Exercise data:
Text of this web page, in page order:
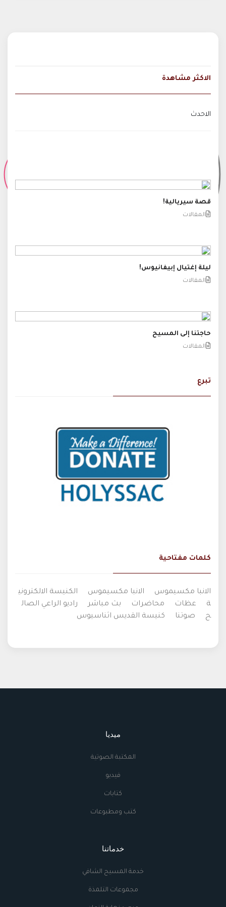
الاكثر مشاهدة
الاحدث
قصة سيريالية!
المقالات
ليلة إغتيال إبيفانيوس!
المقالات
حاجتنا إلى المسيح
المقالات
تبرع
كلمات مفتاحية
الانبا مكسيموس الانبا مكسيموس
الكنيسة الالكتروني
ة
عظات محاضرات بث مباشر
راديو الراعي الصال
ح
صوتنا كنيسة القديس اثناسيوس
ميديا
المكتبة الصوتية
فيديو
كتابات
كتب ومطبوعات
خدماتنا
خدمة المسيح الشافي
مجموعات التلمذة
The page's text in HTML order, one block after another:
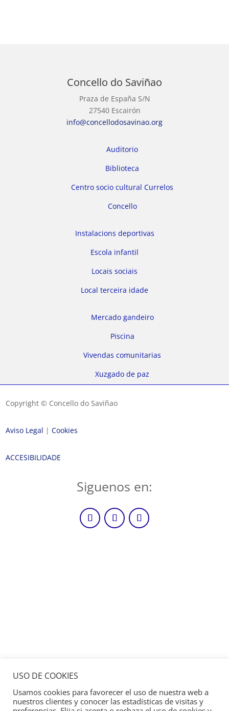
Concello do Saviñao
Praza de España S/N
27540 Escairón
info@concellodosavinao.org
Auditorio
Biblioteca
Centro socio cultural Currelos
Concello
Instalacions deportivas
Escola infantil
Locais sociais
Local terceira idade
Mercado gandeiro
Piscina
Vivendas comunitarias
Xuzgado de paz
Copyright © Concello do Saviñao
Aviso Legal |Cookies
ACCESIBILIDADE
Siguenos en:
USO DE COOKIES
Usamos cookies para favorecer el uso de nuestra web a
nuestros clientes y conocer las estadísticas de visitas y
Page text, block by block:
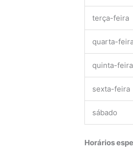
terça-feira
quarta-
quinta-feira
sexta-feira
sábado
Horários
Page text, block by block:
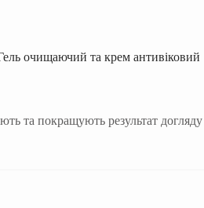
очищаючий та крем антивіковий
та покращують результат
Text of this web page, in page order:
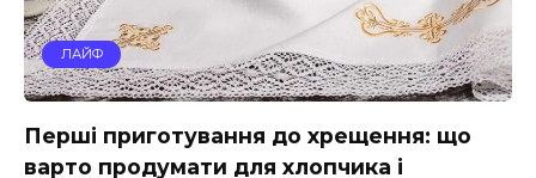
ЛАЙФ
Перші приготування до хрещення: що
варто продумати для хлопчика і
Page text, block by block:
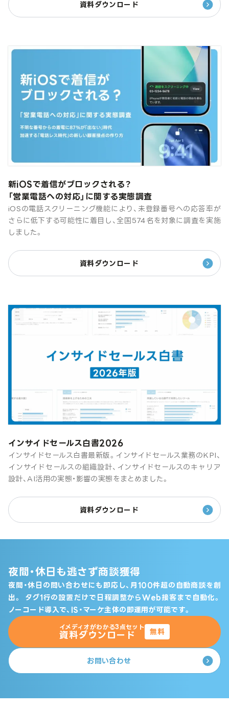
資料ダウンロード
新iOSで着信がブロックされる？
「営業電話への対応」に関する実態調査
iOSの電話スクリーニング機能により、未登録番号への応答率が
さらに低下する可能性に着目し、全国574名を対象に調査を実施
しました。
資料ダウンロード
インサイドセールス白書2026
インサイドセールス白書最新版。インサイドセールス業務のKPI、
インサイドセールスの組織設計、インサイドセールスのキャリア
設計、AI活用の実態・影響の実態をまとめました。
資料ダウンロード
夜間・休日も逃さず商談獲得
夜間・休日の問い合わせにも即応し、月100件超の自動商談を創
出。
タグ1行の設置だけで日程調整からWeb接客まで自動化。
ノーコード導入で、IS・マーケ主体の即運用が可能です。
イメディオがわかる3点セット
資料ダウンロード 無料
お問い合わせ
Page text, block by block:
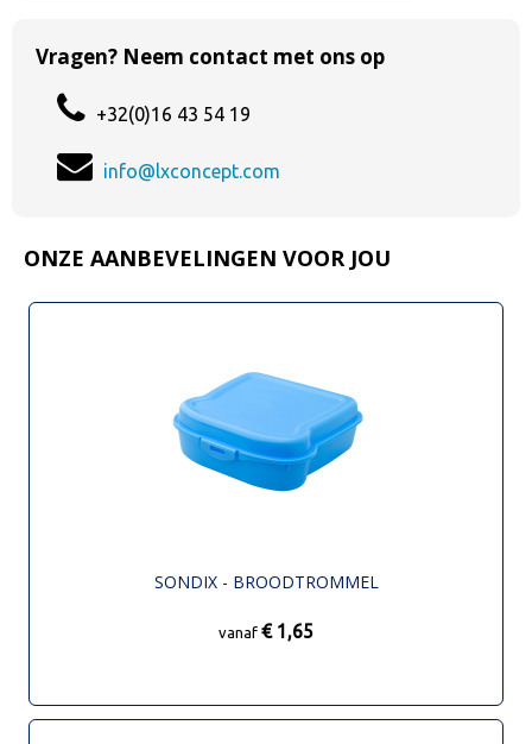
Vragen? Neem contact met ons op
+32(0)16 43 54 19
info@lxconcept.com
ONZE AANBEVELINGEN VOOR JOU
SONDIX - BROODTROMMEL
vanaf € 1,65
--
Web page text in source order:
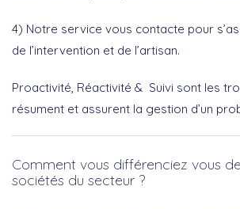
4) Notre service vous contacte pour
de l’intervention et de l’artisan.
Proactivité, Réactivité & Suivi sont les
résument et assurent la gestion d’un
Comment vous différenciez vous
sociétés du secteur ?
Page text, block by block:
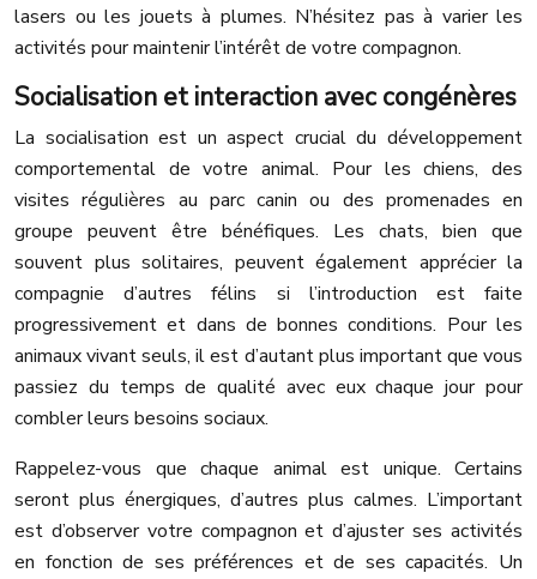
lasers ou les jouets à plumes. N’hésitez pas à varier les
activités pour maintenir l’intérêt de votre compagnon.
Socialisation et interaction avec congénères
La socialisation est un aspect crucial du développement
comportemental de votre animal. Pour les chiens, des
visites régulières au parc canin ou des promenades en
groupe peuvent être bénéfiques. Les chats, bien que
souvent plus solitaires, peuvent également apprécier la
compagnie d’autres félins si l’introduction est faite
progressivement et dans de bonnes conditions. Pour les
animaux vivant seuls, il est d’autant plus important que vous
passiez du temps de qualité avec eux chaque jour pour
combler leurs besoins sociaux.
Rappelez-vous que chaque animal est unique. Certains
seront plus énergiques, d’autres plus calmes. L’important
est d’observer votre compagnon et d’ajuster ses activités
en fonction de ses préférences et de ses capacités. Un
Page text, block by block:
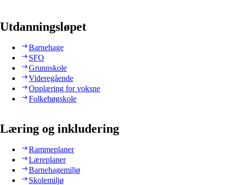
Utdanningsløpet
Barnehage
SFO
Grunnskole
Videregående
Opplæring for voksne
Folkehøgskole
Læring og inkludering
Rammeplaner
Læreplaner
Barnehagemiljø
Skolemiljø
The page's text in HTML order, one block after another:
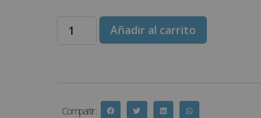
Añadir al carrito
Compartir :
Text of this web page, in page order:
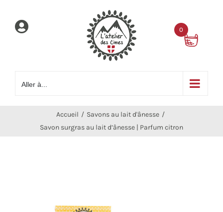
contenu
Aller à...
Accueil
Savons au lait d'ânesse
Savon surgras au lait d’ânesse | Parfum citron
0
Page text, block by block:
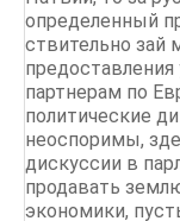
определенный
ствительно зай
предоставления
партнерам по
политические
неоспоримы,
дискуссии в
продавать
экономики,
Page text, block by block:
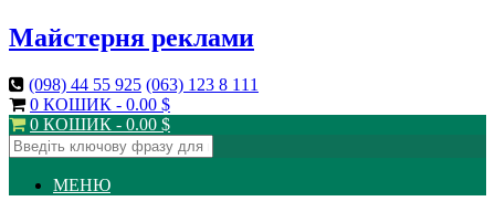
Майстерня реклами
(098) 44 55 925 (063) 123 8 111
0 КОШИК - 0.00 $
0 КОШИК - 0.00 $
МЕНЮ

Problem description: Of all the material above, only the lines from the one that has "ノーコード導入で、IS・マーケ主体の即運用が可能です。" down to the one that has "vanaf € 1,65" are to be written out, exactly and with both ends included. Pictures are skipped.

Expected output:
ノーコード導入で、IS・マーケ主体の即運用が可能です。
イメディオがわかる3点セット
資料ダウンロード 無料
お問い合わせ
Page text, block by block:
Vragen? Neem contact met ons op
+32(0)16 43 54 19
info@lxconcept.com
ONZE AANBEVELINGEN VOOR JOU
SONDIX - BROODTROMMEL
vanaf € 1,65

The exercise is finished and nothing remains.